Your task is to transcribe all of the records exactly and leave out the pictures.

Records from a dataset:
::::::::::
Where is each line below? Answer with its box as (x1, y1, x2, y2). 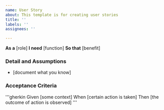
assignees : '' (5, 27, 36, 32)
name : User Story (5, 7, 43, 13)
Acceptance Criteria (5, 82, 57, 90)
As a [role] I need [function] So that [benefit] (5, 45, 101, 51)
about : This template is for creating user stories (5, 12, 118, 17)
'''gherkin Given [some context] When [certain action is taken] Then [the (5, 94, 159, 100)
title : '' (5, 17, 27, 22)
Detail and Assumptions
::::::::::
Answer below
Where is each line below? Answer with its box as (x1, y1, x2, y2). 
assignees : '' (5, 27, 36, 32)
name : User Story (5, 7, 43, 13)
Acceptance Criteria (5, 82, 57, 90)
As a [role] I need [function] So that [benefit] (5, 45, 101, 51)
about : This template is for creating user stories (5, 12, 118, 17)
'''gherkin Given [some context] When [certain action is taken] Then [the (5, 94, 159, 100)
title : '' (5, 17, 27, 22)
Detail and Assumptions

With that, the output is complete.